Действительно, пригодилось.
— Разве это не наш дом? — спросила у часового мама, наконец переведя дух. — Наш. А штаб до войны располагался на Тимофеевской. Впрочем, откуда тебе знать.
Часовой не сводил глаз с ее румяного лица.
Потом мама, сумев все-таки проникнуть в швейцарскую и усесться с нами на топчан, рассказала ему и про госпиталь, и про ужасные отметки в дневнике, и про твердое решение написать о моем дурном поведении отцу. Тут часовой особенно оживился и воскликнул:
— Цього не треба! Ах, бicoви дiти! Невже од самого Чирчика прямуєте? А я, Тищенко, у Ферганi лежав, у госпиталi. Бач, шрам на лобi?!
Как только он вымолвил эти слова, мама обратила внимание, что говорит-то он по-украински, и прослезилась:
— Хвалити бога, почули-таки рiдну мову! Аж на поpoзi рiдної хати. Два роки як на засланнi, анi тобi пiсень, анi тобi вишень.
Женщины — легкомысленные существа. Мама быстро забыла, с какой жадностью уплетала горячие баурсаки, запивая чаем из пиалы, в котором плавали плоские льдинки сала.
— Ой, як ти гарно сипеш, Оксано! — восхитился Тищенко. — Вiдпочинь, вiдпочинь. Не хвилюйся! Хат тут у нас богато!
Маму мою звали Сашенькой. Весь рядовой и младший комсостав относился к ней весьма благосклонно. Невысокого роста, чернявая, востроглазая, она умела найти общий язык с любым военным. Потараторит, потараторит и — полный порядок. Вася Хилков прямо-таки таял.
— Слухайте, дiти, рiдну мову, — патетическим шепотом вскричала мама. — Цiлуйте землю нашу, бо земля дана нам навiчно, i iншої нам не треба… — Она собирала платочком крупные сверкающие слезы. — Немае такої сили в свiтi, щоб одiбрати її.
Я, однако, не желал целовать землю, тем более что кругом у парадного было заасфальтировано. К мраморному крыльцу прикладываться глупо. А газон загораживали «студебеккеры». Но сестренка послушная. Ей все равно что целовать, лишь бы целовать. Выбежала из швейцарской, понеслась к дереву, обняла его, как куклу, и принялась крепко чмокать кору, приговаривая:
— Ты мой славный каштанчик, ты мой чудный, замечательный каштанчик!

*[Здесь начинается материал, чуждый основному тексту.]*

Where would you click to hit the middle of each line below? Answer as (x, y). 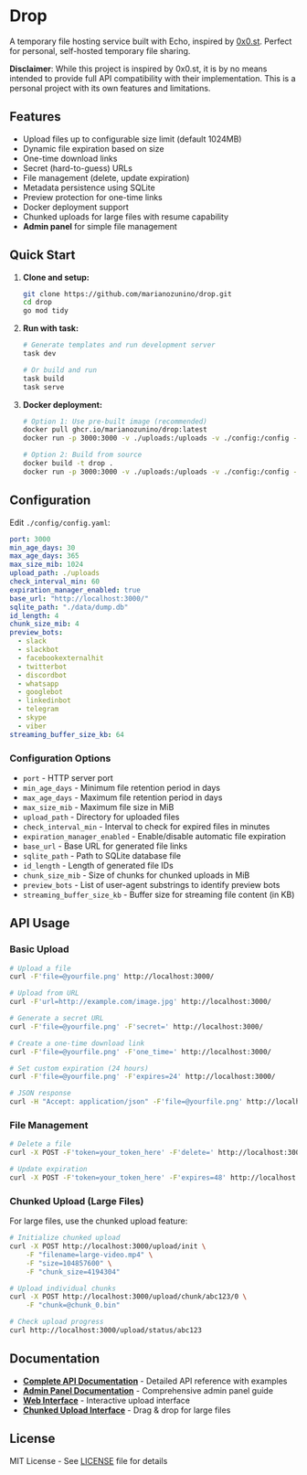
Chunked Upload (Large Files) (77, 1201)
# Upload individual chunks (63, 1288)
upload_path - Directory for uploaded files (101, 817)
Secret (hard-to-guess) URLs (77, 168)
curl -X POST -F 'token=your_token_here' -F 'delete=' (112, 1153)
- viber (32, 726)
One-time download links (70, 158)
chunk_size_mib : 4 (44, 624)
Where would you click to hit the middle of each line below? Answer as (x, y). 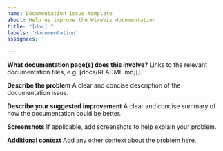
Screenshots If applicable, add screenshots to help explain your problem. (112, 127)
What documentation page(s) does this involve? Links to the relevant (107, 65)
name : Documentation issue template (60, 13)
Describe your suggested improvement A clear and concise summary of (111, 106)
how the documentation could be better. (64, 114)
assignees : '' (28, 39)
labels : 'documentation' (43, 33)
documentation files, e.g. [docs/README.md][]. (75, 72)
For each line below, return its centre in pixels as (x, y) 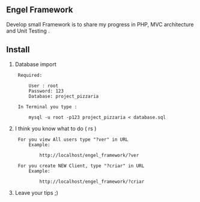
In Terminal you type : (47, 107)
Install (18, 50)
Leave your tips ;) (37, 192)
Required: (30, 75)
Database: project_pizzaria (64, 96)
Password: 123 (46, 91)
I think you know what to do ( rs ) (56, 128)
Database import (36, 64)
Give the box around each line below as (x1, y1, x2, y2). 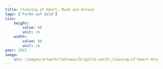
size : (5, 16, 16, 21)
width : (14, 34, 27, 39)
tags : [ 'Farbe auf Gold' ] (5, 12, 57, 17)
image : (5, 52, 18, 57)
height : (14, 20, 29, 26)
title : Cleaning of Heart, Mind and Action (5, 7, 95, 12)
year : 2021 (5, 48, 27, 52)
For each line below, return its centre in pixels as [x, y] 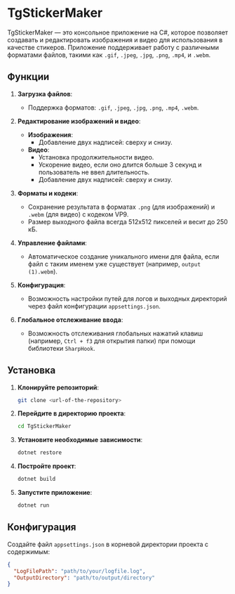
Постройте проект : [47, 466]
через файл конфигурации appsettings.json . [94, 306]
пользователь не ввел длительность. [94, 172]
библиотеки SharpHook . [61, 348]
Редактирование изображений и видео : [79, 121]
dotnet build [36, 479]
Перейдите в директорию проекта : [72, 413]
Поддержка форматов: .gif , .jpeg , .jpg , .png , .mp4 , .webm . [113, 108]
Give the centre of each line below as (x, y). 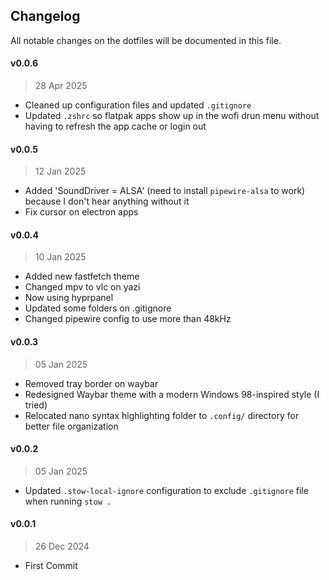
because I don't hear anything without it (107, 201)
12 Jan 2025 (60, 171)
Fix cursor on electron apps (81, 212)
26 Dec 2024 (62, 546)
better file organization (71, 426)
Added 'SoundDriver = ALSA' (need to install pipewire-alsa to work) (165, 191)
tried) (36, 405)
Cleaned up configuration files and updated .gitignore (138, 105)
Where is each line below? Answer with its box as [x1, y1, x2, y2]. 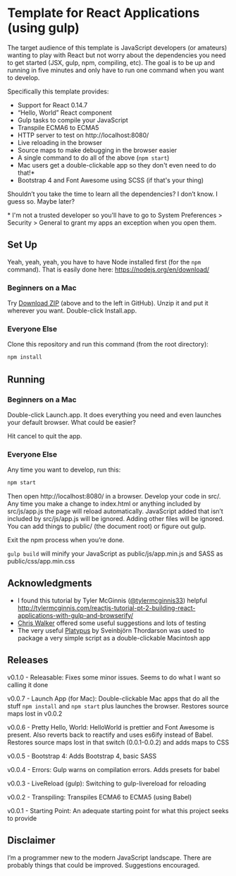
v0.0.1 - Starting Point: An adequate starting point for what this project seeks [7, 806, 229, 814]
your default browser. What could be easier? [7, 418, 136, 426]
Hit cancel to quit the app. [7, 431, 82, 440]
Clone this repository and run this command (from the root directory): [7, 340, 209, 349]
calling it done [7, 680, 49, 689]
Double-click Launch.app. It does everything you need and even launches [7, 410, 222, 419]
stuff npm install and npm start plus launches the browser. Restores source [7, 701, 229, 710]
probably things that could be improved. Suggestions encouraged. [7, 860, 200, 869]
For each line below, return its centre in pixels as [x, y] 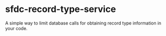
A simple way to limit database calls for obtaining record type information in [83, 23]
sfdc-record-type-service [61, 9]
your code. [16, 28]
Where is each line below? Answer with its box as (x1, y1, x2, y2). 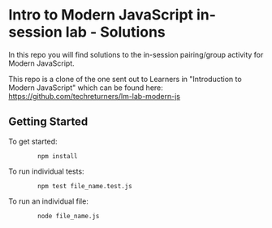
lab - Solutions (65, 23, 166, 41)
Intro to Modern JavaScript (8, 6, 193, 24)
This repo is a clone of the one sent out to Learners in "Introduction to (8, 74, 242, 84)
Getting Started (8, 115, 89, 129)
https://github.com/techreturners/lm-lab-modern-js (8, 91, 181, 101)
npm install (37, 152, 79, 160)
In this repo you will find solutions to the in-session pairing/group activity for (8, 49, 264, 59)
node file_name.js (37, 212, 100, 220)
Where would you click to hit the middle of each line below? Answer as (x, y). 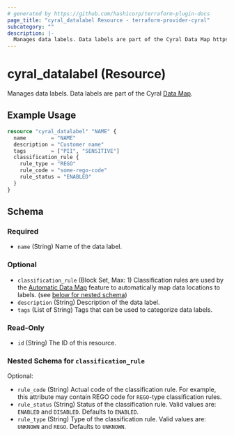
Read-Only (26, 327)
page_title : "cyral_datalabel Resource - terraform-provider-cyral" (109, 20)
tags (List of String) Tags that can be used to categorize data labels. (115, 309)
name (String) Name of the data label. (70, 247)
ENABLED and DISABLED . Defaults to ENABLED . (78, 412)
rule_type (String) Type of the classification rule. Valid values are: (112, 419)
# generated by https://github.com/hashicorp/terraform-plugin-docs (109, 14)
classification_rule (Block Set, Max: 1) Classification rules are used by (120, 280)
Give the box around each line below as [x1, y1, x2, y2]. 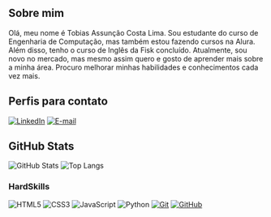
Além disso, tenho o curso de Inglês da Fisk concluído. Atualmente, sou [8, 45, 247, 55]
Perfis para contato [8, 95, 108, 108]
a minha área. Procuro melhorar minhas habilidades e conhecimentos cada [8, 62, 259, 72]
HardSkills [8, 181, 50, 193]
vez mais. [8, 70, 41, 80]
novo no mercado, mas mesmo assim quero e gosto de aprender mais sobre [8, 53, 264, 63]
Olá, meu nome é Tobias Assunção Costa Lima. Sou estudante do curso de [8, 28, 259, 37]
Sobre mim [8, 6, 65, 20]
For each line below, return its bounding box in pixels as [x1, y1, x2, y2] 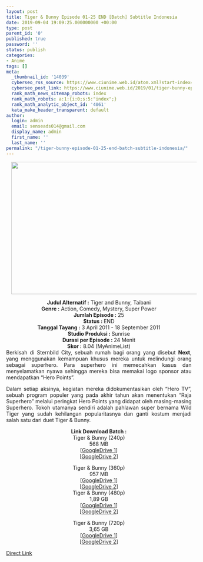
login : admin [11, 118, 44, 124]
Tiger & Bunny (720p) [72, 519, 125, 526]
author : [6, 112, 25, 118]
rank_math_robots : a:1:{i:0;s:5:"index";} [11, 96, 117, 102]
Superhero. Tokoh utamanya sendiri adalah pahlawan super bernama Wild [6, 404, 192, 411]
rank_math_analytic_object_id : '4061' [11, 101, 107, 108]
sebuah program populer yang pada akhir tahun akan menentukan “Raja [6, 392, 192, 399]
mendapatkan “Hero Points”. [6, 374, 75, 381]

— Вот дуреха, — оборвал ее я. — Это тополь.
Земляк Тищенко проводил нас затхлым черным ходом во двор, к коменданту.
— Ось од самого Чирчика прийшли, — представил он упрямое семейство молодому капитану. — Їх хата на останньому поверсi.
— Очень рад, что вы прямо с Чирчика, — сказал иронично капитан, не испытывая, вероятно, тех чувств, на которые рассчитывал Тищенко. — Вода там, говорят, ледяная даже летом. Чем могу служить? — вдруг заинтересованно спросил он, разглядев поподробнее маму. — Ага, вы насчет жилплощади?
— Товарищу капiтан, вони двiчи мої земляки, — не унимался Тищенко, — я у узбекiв ховався i вони у узбекiв. Потiм я з Бiлої Церкви…
— Ладно, ефрейтор, ступайте. Я разберусь, — с ударением ответил капитан, стремясь остаться наедине с нами.